Problem to work on:
The answer is the exact run of lines in the listing below from the line containing "Network fluoridealert.org" up to and including the line containing "customer data being", with pictures removed.

───── Provided records

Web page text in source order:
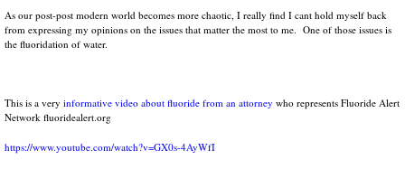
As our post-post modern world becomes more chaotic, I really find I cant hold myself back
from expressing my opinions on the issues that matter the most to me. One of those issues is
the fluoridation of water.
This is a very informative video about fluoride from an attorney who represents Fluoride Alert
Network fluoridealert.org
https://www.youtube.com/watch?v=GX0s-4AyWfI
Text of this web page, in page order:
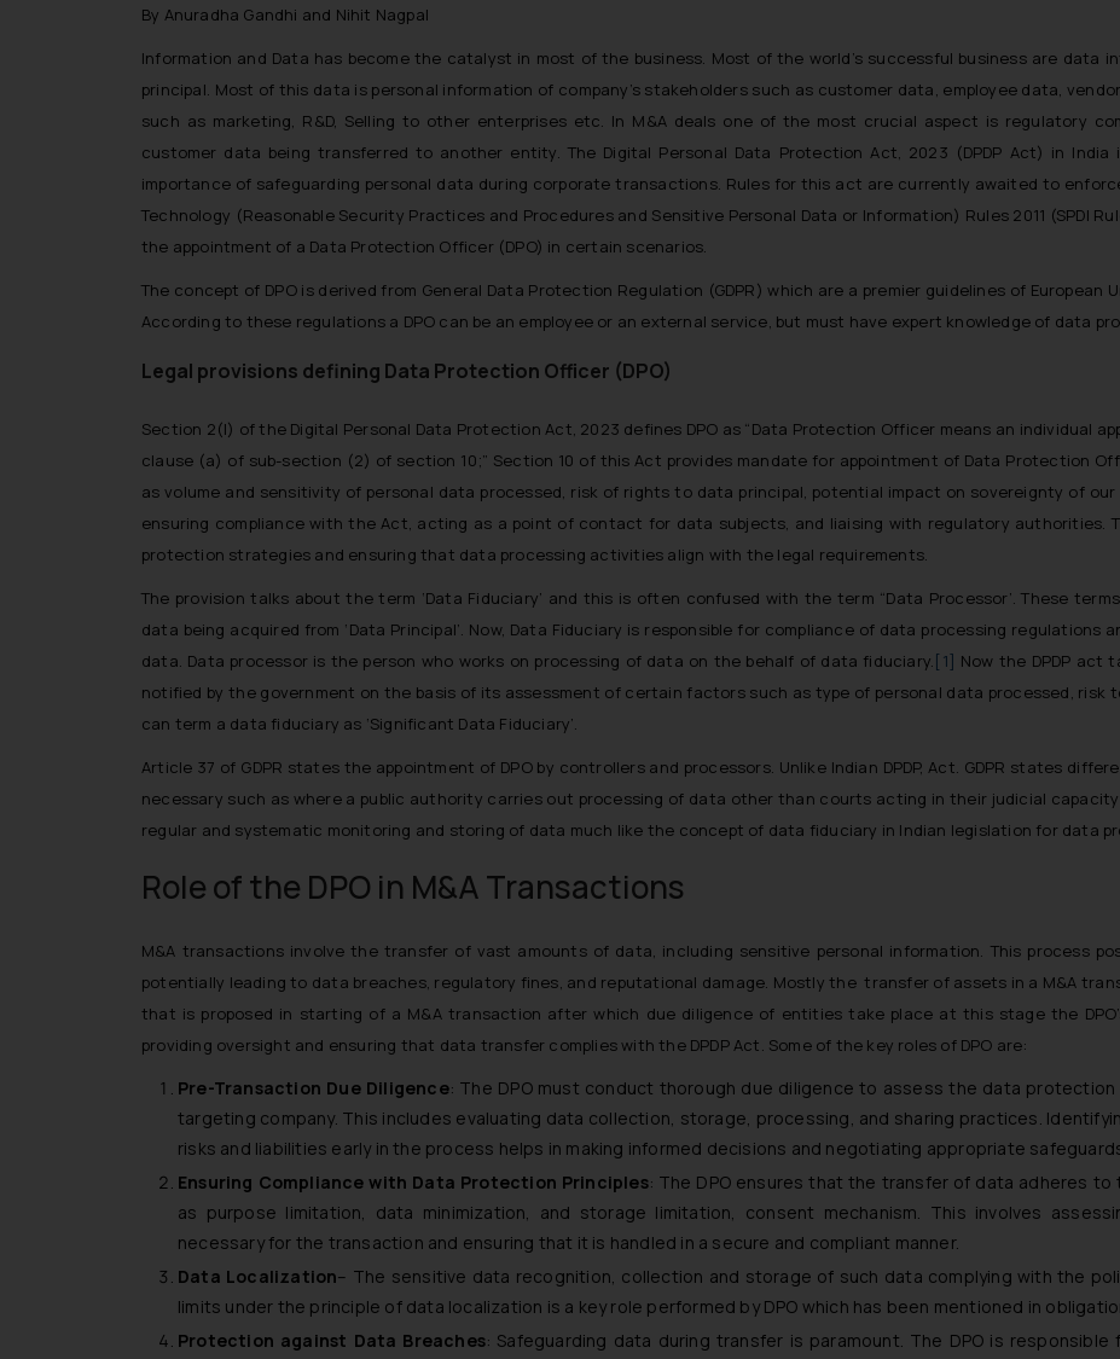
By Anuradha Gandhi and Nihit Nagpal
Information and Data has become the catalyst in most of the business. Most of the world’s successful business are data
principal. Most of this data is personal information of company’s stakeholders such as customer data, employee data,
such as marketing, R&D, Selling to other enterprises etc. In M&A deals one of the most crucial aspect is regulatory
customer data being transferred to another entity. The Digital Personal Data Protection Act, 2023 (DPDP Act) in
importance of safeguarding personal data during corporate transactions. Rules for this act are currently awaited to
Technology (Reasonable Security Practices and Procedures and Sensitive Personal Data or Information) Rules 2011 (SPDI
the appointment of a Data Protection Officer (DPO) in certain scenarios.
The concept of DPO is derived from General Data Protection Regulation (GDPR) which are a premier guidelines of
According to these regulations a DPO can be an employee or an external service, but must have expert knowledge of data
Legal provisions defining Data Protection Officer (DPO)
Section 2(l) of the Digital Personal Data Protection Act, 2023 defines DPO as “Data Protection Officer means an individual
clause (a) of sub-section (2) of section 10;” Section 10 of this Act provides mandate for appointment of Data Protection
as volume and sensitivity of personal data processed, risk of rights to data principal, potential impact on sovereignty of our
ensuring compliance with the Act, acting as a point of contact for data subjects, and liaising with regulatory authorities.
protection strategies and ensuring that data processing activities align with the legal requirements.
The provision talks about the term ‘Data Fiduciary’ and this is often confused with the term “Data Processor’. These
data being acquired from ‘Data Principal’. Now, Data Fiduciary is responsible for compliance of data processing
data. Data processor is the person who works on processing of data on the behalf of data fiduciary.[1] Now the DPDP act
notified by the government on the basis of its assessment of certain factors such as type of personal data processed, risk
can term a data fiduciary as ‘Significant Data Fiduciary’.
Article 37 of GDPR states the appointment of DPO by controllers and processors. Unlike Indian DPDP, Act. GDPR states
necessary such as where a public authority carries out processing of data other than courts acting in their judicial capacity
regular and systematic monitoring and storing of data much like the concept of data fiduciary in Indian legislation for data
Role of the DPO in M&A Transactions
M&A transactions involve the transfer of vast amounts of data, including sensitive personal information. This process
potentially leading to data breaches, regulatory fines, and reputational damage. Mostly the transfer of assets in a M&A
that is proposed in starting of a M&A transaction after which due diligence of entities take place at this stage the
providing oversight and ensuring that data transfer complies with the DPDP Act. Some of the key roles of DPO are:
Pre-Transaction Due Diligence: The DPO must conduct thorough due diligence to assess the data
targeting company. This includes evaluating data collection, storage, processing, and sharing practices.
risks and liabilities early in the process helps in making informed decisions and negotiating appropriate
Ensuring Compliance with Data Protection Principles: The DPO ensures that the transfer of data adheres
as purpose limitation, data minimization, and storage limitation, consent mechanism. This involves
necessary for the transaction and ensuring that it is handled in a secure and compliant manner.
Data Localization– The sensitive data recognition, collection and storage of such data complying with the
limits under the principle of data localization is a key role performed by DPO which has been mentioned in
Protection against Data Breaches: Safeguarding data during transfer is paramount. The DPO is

──────────

Response to this task:
Network fluoridealert.org
https://www.youtube.com/watch?v=GX0s-4AyWfI
Text of this web page, in page order:
By Anuradha Gandhi and Nihit Nagpal
Information and Data has become the catalyst in most of the business. Most of the world’s successful business are data
principal. Most of this data is personal information of company’s stakeholders such as customer data, employee data,
such as marketing, R&D, Selling to other enterprises etc. In M&A deals one of the most crucial aspect is regulatory
customer data being transferred to another entity. The Digital Personal Data Protection Act, 2023 (DPDP Act) in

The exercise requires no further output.